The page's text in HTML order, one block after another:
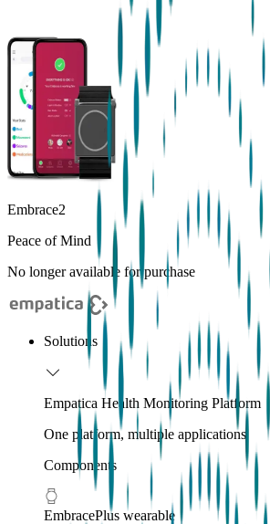
Embrace2
Peace of Mind
No longer available for purchase
Solutions
Empatica Health Monitoring Platform
One platform, multiple applications
Components
EmbracePlus wearable
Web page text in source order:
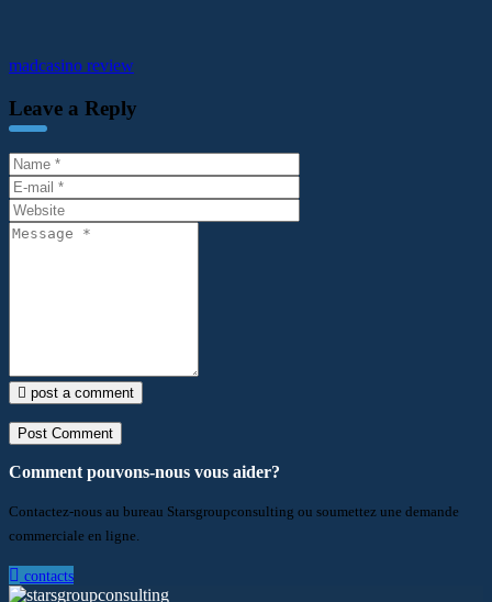
madcasino review
Leave a Reply
post a comment
Comment pouvons-nous vous aider?
Contactez-nous au bureau Starsgroupconsulting ou soumettez une demande
commerciale en ligne.
contacts
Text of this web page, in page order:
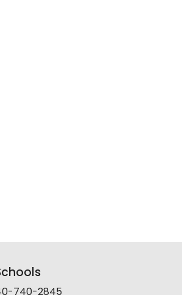
740-2845
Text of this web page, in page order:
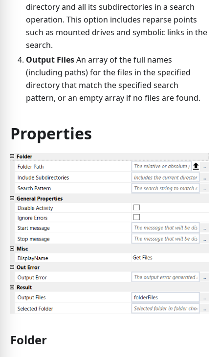
directory and all its subdirectories in a search
operation. This option includes reparse points
such as mounted drives and symbolic links in the
search.
Output FilesAn array of the full names
(including paths) for the files in the specified
directory that match the specified search
pattern, or an empty array if no files are found.
Properties
Folder
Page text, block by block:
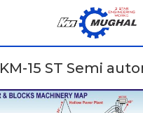
KM-15 ST Semi
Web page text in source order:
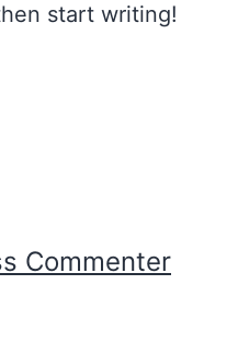
start writing!
Commenter
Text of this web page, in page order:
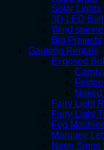
Solar Lights
3D LED
Wind
Big Projects
Gauteng Rentals
Exposed
Fairy Light
Fairy Light
Fog
Marquee
Neon Signs
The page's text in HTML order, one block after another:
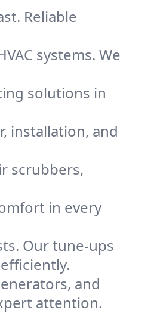
Reliable
systems. We
solutions in
installation, and
scrubbers,
in every
Our tune-ups
and
attention.
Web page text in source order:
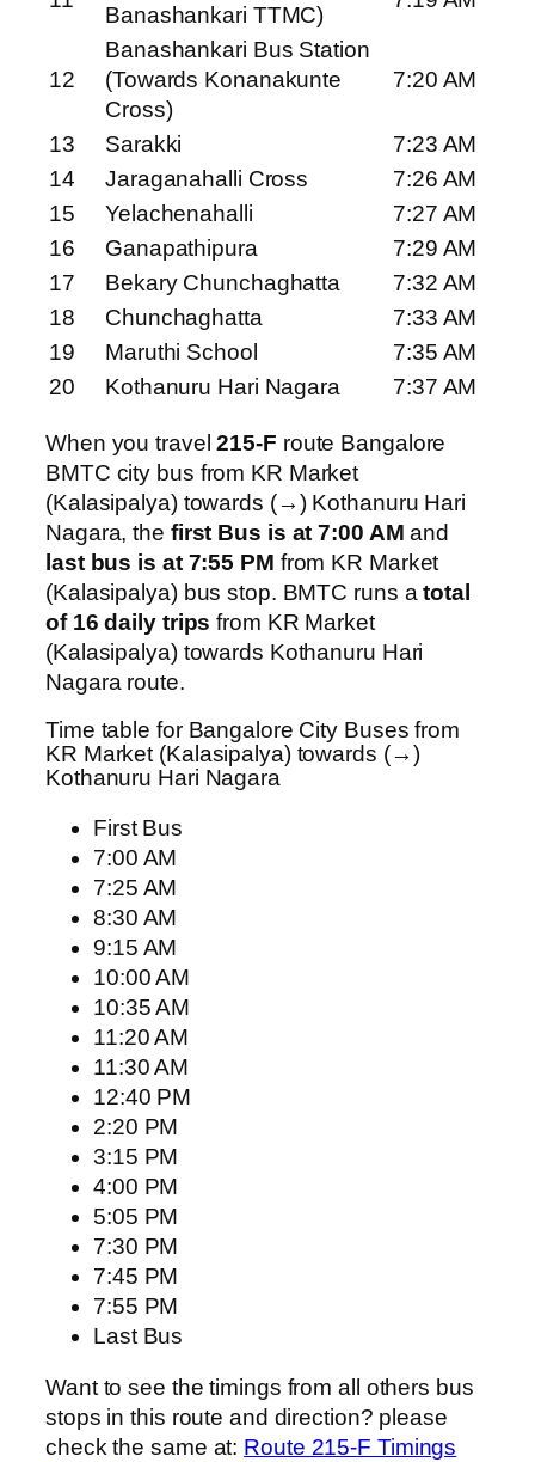
Banashankari TTMC)
12
Banashankari Bus Station
(Towards Konanakunte
Cross)
7:20 AM
13 Sarakki
7:23 AM
14
Jaraganahalli Cross
7:26 AM
15
Yelachenahalli
7:27 AM
16
Ganapathipura
7:29 AM
17
Bekary Chunchaghatta
7:32 AM
18
Chunchaghatta
7:33 AM
19
Maruthi School
7:35 AM
20
Kothanuru Hari Nagara 7:37 AM
When you travel215-F route Bangalore
BMTC city bus from KR Market
(Kalasipalya) towards (→) Kothanuru Hari
Nagara, the first Bus is at 7:00 AM and
last bus is at 7:55 PM from KR Market
(Kalasipalya) bus stop. BMTC runs atotal
of 16 daily trips from KR Market
(Kalasipalya) towards Kothanuru Hari
Nagara route.
Time table for Bangalore City Buses from
KR Market (Kalasipalya) towards (→)
Kothanuru Hari Nagara
First Bus
7:00 AM
7:25 AM
8:30 AM
9:15 AM
10:00 AM
10:35 AM
11:20 AM
11:30 AM
12:40 PM
2:20 PM
3:15 PM
4:00 PM
5:05 PM
7:30 PM
7:45 PM
7:55 PM
Last Bus
Want to see the timings from all others bus
stops in this route and direction? please
check the same at: Route 215-F Timings
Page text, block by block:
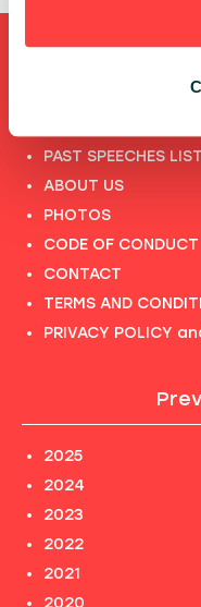
PAST SPEECHES LIST
ABOUT US
PHOTOS
CODE OF CONDUCT
CONTACT
TERMS AND
PRIVACY POLICY
2025
2024
2023
2022
2021
2020
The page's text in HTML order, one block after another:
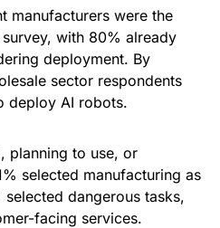
manufacturers were the
with 80% already
deployment. By
sector respondents
deploy AI robots.
planning to use, or
selected manufacturing as
dangerous tasks,
facing services.
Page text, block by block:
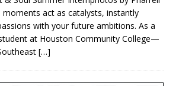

────────────────────────────────────────

*Exercise*:
Your answer must be the full listing, word for word, minus any images.

*Task response*:
The page's text in HTML order, one block after another:
Embrace2
Peace of Mind
No longer available for purchase
Solutions
Empatica Health Monitoring Platform
One platform, multiple applications
Components
EmbracePlus wearable
Web page text in source order:
madcasino review
Leave a Reply
post a comment
Comment pouvons-nous vous aider?
Contactez-nous au bureau Starsgroupconsulting ou soumettez une demande
commerciale en ligne.
contacts
Text of this web page, in page order:
740-2845
Text of this web page, in page order:
directory and all its subdirectories in a search
operation. This option includes reparse points
such as mounted drives and symbolic links in the
search.
Output FilesAn array of the full names
(including paths) for the files in the specified
directory that match the specified search
pattern, or an empty array if no files are found.
Properties
Folder
Page text, block by block:
KM-15 ST Semi
Web page text in source order:
start writing!
Commenter
Text of this web page, in page order:
Solar Lights
3D LED
Wind
Big Projects
Gauteng Rentals
Exposed
Fairy Light
Fairy Light
Fog
Marquee
Neon Signs
The page's text in HTML order, one block after another:
Reliable
systems. We
solutions in
installation, and
scrubbers,
in every
Our tune-ups
and
attention.
Web page text in source order:
Banashankari TTMC)
12
Banashankari Bus Station
(Towards Konanakunte
Cross)
7:20 AM
13 Sarakki
7:23 AM
14
Jaraganahalli Cross
7:26 AM
15
Yelachenahalli
7:27 AM
16
Ganapathipura
7:29 AM
17
Bekary Chunchaghatta
7:32 AM
18
Chunchaghatta
7:33 AM
19
Maruthi School
7:35 AM
20
Kothanuru Hari Nagara 7:37 AM
When you travel215-F route Bangalore
BMTC city bus from KR Market
(Kalasipalya) towards (→) Kothanuru Hari
Nagara, the first Bus is at 7:00 AM and
last bus is at 7:55 PM from KR Market
(Kalasipalya) bus stop. BMTC runs atotal
of 16 daily trips from KR Market
(Kalasipalya) towards Kothanuru Hari
Nagara route.
Time table for Bangalore City Buses from
KR Market (Kalasipalya) towards (→)
Kothanuru Hari Nagara
First Bus
7:00 AM
7:25 AM
8:30 AM
9:15 AM
10:00 AM
10:35 AM
11:20 AM
11:30 AM
12:40 PM
2:20 PM
3:15 PM
4:00 PM
5:05 PM
7:30 PM
7:45 PM
7:55 PM
Last Bus
Want to see the timings from all others bus
stops in this route and direction? please
check the same at: Route 215-F Timings
Page text, block by block:
PAST SPEECHES LIST
ABOUT US
PHOTOS
CODE OF CONDUCT
CONTACT
TERMS AND
PRIVACY POLICY
2025
2024
2023
2022
2021
2020
The page's text in HTML order, one block after another:
manufacturers were the
with 80% already
deployment. By
sector respondents
deploy AI robots.
planning to use, or
selected manufacturing as
dangerous tasks,
facing services.
Page text, block by block:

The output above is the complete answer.